Volume 7, Issue 4, August 2019, Page: 51-59
Fabrication of Closed-Cell Magnesium Composite Foam with Fine and High Roundness Pore Structure
Nannan Wang, School of Materials Science and Engineering, Hebei University of Technology, Tianjin, PR China
Jing Wang, School of Materials Science and Engineering, Hebei University of Technology, Tianjin, PR China
Xingchuan Xia, School of Materials Science and Engineering, Hebei University of Technology, Tianjin, PR China
Weimin Zhao, School of Materials Science and Engineering, Hebei University of Technology, Tianjin, PR China
Received: Jan. 2, 2019;       Accepted: Jan. 21, 2019;       Published: Oct. 16, 2019
DOI: 10.11648/j.sr.20190704.12      View  44      Downloads  10
Abstract
Though metal foams possess excellent overall performances, its performances behave quite different due to its apparent aperture difference of pores diameter, pores roundness and significant macrostructure flaws, such as sharp edged pores and incomplete cell walls. It is meaningful to reduce macrostructure defects or improve pores structure uniformity of metal foams from the view point of practical applications. In this work, different thickening agents were added into AZ31B magnesium composite foams to balance foaming process and improve the homogeneity of pore diameter, pore roundness and cell wall integrity. The results showed that pore diameter, roundness of the pores and integrity of cell walls were obviously influenced by thickening agents. Based on a large number of experimental results, calcium granules and magnesium cerium intermediate alloy were used to control the number and morphology of solid particles in magnesium melt, and a kind of magnesium composite foams with fine roundness pores and complete cell wall structure were obtained.
Keywords
Magnesium Matrix Composite Foam, Spatial Structure, Solid Particles, Ceramic Microspheres
To cite this article
Nannan Wang, Jing Wang, Xingchuan Xia, Weimin Zhao, Fabrication of Closed-Cell Magnesium Composite Foam with Fine and High Roundness Pore Structure, Science Research.
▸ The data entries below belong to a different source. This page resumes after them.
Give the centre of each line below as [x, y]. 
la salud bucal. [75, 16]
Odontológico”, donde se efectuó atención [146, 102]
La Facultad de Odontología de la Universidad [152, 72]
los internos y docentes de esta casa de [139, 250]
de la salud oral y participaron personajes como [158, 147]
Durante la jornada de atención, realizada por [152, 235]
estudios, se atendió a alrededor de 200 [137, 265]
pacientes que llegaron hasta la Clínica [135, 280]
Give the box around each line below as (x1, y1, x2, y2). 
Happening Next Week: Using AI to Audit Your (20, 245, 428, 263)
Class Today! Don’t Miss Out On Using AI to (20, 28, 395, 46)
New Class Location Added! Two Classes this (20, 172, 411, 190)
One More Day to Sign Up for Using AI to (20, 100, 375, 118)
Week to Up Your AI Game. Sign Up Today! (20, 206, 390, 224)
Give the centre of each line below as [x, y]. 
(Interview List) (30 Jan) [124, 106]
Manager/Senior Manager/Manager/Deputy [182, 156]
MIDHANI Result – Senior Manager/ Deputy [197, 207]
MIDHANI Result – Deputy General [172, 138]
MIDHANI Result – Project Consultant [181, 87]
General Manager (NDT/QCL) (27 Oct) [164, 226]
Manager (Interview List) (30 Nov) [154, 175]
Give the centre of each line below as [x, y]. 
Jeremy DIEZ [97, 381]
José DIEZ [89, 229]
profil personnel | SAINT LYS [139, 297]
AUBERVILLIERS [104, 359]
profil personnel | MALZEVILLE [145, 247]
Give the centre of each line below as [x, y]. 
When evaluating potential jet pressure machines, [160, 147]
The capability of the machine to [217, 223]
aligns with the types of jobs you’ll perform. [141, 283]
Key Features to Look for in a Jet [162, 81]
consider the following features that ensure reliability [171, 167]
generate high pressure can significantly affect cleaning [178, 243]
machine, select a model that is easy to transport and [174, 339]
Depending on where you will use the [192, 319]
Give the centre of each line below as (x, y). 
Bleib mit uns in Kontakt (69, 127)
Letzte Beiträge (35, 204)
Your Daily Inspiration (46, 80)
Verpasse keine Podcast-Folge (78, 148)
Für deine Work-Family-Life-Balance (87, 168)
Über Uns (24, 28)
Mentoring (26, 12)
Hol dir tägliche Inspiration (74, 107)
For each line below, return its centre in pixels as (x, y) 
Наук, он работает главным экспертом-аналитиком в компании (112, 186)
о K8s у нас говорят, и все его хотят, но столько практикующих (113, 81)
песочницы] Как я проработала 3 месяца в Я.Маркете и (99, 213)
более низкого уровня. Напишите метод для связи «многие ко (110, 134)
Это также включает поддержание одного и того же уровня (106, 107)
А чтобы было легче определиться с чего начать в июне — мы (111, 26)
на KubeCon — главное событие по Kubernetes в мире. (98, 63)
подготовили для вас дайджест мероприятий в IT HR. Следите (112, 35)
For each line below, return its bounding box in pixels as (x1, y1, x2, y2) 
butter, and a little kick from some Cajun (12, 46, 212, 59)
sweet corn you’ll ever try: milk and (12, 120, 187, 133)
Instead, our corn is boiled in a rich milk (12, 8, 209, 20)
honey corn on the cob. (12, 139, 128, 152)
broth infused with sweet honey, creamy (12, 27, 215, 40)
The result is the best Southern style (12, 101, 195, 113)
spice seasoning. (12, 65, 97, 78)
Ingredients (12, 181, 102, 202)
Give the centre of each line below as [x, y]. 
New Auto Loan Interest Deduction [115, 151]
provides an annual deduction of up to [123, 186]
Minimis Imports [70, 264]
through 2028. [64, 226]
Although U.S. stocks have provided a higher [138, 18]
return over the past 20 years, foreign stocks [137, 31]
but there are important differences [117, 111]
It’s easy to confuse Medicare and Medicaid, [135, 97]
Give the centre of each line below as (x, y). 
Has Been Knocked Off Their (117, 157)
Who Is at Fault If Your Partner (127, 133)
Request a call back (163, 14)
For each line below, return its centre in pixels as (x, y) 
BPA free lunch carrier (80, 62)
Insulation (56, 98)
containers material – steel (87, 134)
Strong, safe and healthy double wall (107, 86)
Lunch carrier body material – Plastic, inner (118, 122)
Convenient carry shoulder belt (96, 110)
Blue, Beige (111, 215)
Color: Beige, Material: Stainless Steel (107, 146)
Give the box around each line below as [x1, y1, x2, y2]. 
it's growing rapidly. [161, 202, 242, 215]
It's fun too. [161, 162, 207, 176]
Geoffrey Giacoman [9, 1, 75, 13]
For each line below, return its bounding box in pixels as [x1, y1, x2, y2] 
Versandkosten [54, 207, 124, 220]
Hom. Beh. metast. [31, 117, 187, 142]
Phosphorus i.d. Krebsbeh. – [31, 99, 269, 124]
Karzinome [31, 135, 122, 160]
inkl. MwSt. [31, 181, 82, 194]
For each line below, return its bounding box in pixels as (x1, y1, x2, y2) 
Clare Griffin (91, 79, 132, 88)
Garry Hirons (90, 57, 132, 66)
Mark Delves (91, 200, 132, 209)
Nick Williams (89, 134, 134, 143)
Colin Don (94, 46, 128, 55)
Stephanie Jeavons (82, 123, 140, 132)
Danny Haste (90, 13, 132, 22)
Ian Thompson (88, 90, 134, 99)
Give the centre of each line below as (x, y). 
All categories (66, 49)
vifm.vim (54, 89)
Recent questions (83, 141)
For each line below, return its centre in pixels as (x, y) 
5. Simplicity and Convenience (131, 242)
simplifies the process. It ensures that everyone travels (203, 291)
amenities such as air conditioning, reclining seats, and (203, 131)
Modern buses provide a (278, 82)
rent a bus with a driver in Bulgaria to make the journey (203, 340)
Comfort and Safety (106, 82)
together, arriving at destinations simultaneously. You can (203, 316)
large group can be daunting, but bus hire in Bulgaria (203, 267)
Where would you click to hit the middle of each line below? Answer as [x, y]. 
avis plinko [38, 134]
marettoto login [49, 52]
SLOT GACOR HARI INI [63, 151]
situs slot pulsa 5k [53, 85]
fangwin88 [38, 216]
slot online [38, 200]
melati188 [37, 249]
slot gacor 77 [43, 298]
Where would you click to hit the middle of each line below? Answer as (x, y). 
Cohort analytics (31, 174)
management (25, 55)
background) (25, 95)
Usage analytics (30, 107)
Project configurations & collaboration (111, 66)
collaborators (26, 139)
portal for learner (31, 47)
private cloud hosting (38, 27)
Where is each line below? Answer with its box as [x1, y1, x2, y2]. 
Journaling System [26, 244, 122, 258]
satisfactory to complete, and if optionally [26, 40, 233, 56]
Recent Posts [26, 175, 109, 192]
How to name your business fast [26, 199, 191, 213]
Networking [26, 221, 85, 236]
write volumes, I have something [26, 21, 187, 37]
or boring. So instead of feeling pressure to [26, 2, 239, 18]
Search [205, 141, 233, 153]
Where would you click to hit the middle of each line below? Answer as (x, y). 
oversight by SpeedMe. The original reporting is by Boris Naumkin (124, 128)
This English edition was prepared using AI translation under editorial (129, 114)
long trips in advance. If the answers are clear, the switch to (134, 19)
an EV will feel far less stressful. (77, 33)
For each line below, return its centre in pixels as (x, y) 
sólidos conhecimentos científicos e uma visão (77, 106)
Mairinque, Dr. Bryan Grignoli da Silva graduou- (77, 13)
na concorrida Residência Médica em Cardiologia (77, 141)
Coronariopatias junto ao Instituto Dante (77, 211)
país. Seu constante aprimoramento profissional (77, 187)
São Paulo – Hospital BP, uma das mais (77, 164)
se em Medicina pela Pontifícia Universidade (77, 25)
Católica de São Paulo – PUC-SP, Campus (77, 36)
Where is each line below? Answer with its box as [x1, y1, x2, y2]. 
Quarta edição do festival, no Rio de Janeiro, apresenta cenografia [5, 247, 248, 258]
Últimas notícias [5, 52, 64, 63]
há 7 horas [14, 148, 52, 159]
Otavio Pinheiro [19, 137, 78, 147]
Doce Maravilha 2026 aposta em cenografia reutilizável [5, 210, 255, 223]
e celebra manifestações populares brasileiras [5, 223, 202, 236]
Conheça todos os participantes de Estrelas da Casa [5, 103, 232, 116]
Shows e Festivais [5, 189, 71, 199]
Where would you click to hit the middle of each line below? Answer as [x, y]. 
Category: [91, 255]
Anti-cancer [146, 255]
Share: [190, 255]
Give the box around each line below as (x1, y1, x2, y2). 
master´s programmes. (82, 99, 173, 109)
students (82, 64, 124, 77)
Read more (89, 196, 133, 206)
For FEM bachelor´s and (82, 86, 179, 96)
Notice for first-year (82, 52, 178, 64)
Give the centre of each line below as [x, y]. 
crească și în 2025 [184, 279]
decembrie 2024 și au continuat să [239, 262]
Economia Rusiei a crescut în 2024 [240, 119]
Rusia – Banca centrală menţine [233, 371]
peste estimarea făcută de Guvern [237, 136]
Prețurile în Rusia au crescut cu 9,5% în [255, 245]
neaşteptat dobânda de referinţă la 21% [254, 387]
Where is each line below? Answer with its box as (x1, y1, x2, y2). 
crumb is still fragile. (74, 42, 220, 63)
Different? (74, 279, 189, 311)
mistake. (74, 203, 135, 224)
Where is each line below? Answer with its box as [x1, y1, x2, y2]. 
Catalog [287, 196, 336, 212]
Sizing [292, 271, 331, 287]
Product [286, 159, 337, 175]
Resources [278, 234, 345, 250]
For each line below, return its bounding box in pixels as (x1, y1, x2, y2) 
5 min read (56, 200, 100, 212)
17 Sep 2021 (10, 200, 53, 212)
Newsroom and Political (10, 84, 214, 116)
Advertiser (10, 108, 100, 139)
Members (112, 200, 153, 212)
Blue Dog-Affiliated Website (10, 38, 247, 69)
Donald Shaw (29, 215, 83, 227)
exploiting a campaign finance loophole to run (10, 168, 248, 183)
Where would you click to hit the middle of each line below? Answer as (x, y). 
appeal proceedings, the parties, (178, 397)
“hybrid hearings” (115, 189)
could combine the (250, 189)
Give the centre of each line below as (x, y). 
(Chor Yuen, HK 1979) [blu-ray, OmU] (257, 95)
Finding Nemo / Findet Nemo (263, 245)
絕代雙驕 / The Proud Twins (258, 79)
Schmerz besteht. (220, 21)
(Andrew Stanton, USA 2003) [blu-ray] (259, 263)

Vol. 7, No. 4, 2019, pp. 51-59. doi: 10.11648/j.sr.20190704.12
Copyright
Copyright © 2019 Authors retain the copyright of this article.
This article is an open access article distributed under the Creative Commons Attribution License (http://creativecommons.org/licenses/by/4.0/) which permits unrestricted use, distribution, and reproduction in any medium, provided the original work is properly cited.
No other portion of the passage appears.